_Given data_.
......
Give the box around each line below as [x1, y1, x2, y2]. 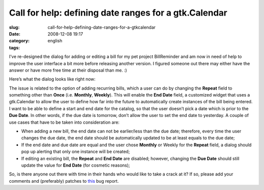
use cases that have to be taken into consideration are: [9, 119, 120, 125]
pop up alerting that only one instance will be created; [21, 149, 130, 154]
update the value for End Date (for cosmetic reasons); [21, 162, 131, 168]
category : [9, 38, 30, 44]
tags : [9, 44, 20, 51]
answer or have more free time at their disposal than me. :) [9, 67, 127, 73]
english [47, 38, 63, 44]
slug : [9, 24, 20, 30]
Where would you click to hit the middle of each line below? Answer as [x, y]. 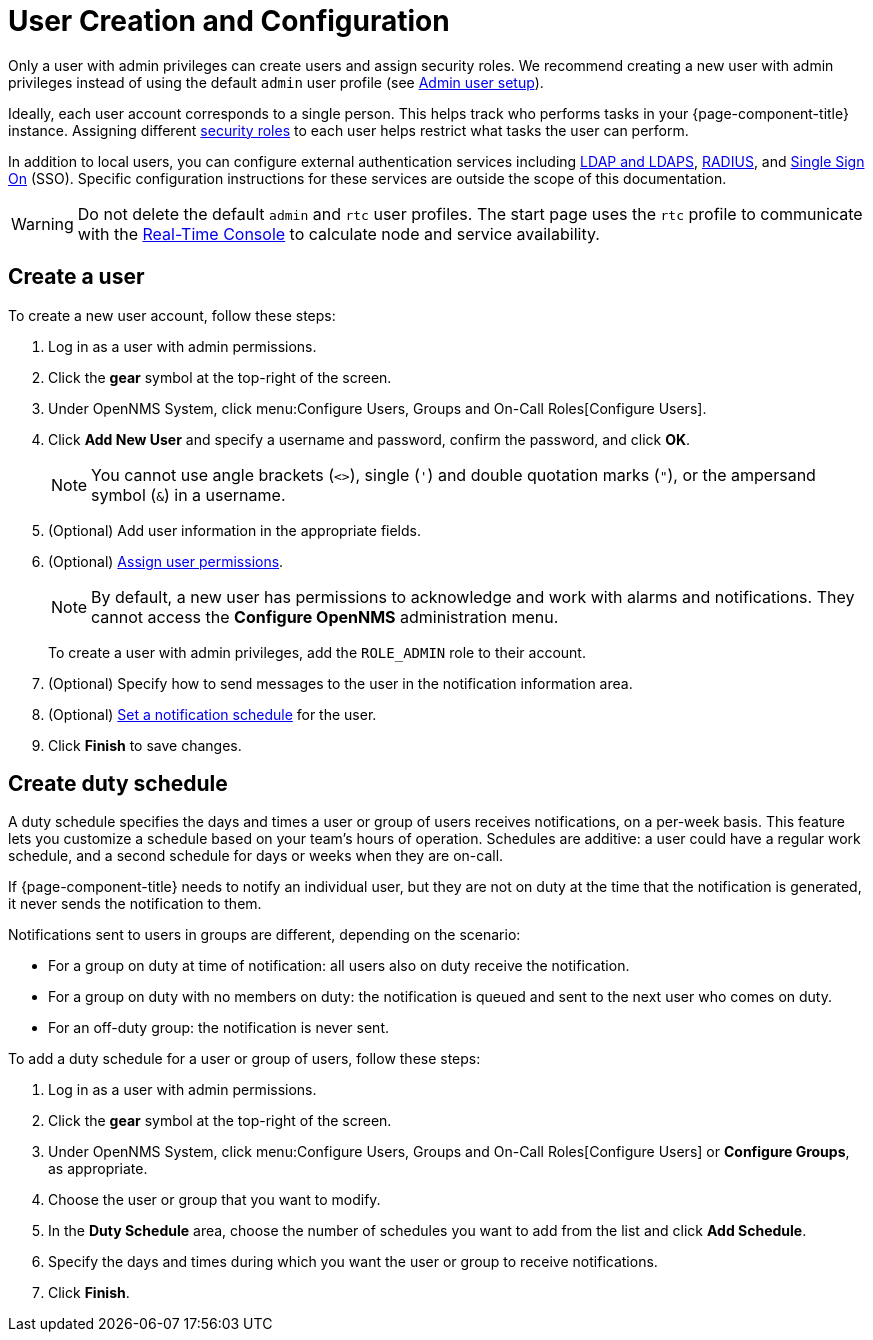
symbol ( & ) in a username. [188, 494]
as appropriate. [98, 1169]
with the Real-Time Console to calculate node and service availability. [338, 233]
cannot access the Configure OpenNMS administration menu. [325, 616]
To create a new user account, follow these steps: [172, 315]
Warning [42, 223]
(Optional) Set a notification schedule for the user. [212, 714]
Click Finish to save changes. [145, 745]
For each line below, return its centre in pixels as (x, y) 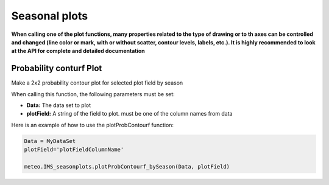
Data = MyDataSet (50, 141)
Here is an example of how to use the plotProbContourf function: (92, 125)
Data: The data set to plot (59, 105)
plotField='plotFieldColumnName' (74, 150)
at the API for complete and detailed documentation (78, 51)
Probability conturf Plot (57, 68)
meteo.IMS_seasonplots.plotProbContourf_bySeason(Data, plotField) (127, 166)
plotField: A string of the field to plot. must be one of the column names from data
......
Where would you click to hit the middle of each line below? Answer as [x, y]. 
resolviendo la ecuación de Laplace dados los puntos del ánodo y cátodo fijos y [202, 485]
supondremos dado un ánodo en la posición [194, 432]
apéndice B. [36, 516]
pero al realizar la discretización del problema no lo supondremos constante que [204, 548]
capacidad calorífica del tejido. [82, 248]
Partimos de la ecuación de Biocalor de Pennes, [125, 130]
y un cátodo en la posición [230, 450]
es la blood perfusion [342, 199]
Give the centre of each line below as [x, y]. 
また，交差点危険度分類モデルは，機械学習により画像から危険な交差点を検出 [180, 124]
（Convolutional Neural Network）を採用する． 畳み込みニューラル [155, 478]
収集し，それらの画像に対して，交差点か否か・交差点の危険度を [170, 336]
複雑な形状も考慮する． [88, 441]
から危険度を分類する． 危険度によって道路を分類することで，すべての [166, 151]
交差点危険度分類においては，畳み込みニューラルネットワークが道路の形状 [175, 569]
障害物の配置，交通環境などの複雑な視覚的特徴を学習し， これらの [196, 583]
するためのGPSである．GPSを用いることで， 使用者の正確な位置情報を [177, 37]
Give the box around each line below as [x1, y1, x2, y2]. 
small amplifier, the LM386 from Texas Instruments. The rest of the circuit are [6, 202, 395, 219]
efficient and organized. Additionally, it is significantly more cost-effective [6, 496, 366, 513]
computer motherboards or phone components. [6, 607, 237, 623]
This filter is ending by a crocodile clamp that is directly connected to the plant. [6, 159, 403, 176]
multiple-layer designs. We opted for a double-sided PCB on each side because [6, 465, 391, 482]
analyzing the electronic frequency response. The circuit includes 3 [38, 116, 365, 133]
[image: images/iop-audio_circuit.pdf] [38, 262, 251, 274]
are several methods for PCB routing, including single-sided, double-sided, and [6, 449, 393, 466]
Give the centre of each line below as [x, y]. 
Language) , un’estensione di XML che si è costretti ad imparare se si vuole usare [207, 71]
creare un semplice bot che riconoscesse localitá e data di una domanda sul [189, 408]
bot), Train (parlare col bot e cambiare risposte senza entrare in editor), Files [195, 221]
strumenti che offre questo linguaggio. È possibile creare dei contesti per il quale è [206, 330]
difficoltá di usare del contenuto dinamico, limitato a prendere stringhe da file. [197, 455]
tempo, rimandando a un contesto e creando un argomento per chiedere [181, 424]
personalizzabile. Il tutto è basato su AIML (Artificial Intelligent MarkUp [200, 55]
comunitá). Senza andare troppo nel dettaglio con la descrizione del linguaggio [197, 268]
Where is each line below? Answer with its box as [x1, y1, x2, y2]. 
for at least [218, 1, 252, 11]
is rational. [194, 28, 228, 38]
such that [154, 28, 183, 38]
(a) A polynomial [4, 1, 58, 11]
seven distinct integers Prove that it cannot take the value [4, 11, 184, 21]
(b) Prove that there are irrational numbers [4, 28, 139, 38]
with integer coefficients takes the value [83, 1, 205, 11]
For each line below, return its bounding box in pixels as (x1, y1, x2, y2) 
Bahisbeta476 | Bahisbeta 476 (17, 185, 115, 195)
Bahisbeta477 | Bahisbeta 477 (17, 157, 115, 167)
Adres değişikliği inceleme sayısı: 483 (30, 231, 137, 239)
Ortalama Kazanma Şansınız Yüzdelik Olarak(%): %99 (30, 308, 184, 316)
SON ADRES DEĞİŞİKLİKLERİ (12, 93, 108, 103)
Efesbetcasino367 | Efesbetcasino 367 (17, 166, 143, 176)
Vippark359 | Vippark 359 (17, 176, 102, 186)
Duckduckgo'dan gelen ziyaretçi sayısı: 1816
......
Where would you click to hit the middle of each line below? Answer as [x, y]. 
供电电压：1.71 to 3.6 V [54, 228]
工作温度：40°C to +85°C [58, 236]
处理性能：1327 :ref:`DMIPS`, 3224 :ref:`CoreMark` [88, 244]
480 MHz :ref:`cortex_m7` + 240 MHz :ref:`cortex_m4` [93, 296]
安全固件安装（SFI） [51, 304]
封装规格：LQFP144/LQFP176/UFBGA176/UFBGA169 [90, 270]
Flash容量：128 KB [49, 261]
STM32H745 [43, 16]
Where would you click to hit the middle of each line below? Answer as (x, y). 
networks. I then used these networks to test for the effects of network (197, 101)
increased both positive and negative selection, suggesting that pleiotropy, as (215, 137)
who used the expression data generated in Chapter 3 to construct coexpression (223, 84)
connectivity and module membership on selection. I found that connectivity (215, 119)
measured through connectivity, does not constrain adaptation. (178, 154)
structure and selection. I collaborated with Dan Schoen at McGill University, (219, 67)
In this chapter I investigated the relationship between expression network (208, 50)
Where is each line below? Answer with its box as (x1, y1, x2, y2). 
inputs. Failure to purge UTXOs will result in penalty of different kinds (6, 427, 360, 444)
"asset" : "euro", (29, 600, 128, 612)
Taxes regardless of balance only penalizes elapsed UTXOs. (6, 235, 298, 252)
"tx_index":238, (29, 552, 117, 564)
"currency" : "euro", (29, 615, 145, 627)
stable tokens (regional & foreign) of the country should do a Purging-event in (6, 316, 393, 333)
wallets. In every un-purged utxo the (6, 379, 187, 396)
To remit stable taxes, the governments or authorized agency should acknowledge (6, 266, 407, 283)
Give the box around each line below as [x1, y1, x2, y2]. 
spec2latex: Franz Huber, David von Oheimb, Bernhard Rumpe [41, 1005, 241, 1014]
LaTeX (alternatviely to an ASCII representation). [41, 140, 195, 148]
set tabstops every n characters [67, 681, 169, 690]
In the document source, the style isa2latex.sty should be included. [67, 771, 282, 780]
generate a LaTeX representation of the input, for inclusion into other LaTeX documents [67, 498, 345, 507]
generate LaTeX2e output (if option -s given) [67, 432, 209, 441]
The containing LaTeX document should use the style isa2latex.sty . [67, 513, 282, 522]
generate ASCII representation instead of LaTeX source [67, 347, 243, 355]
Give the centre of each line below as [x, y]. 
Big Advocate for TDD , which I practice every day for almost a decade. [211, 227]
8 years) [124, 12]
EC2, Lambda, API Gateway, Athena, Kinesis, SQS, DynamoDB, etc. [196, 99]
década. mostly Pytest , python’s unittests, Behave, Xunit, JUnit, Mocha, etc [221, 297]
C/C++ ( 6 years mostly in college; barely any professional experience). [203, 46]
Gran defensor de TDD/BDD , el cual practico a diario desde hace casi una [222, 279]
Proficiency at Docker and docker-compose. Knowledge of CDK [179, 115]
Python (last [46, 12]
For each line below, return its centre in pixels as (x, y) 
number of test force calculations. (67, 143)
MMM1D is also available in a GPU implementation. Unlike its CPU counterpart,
......
_Exercise_. Copy back the listing above exactly, but only from the line with "To remit stable" through the line with "set tabstops every", both ends included.

_Answer space_.
To remit stable taxes, the governments or authorized agency should acknowledge (6, 266, 407, 283)
Give the box around each line below as [x1, y1, x2, y2]. 
spec2latex: Franz Huber, David von Oheimb, Bernhard Rumpe [41, 1005, 241, 1014]
LaTeX (alternatviely to an ASCII representation). [41, 140, 195, 148]
set tabstops every n characters [67, 681, 169, 690]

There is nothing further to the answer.